What you are asked to do —
Extract exactly and only the lines of the data below, starting at the line with "16 agosto | 8:30 pm [109, 192, 162, 201]" and stopping after the final line.

(Stored data)
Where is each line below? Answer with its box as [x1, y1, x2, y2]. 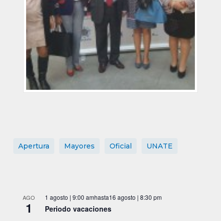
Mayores [64, 141, 95, 150]
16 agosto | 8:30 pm [109, 192, 162, 201]
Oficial [109, 141, 132, 150]
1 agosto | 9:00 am [44, 192, 94, 201]
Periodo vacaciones [44, 203, 111, 214]
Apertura [18, 141, 49, 150]

Answer for this exercise —
16 agosto | 8:30 pm [109, 192, 162, 201]
Oficial [109, 141, 132, 150]
1 agosto | 9:00 am [44, 192, 94, 201]
Periodo vacaciones [44, 203, 111, 214]
Apertura [18, 141, 49, 150]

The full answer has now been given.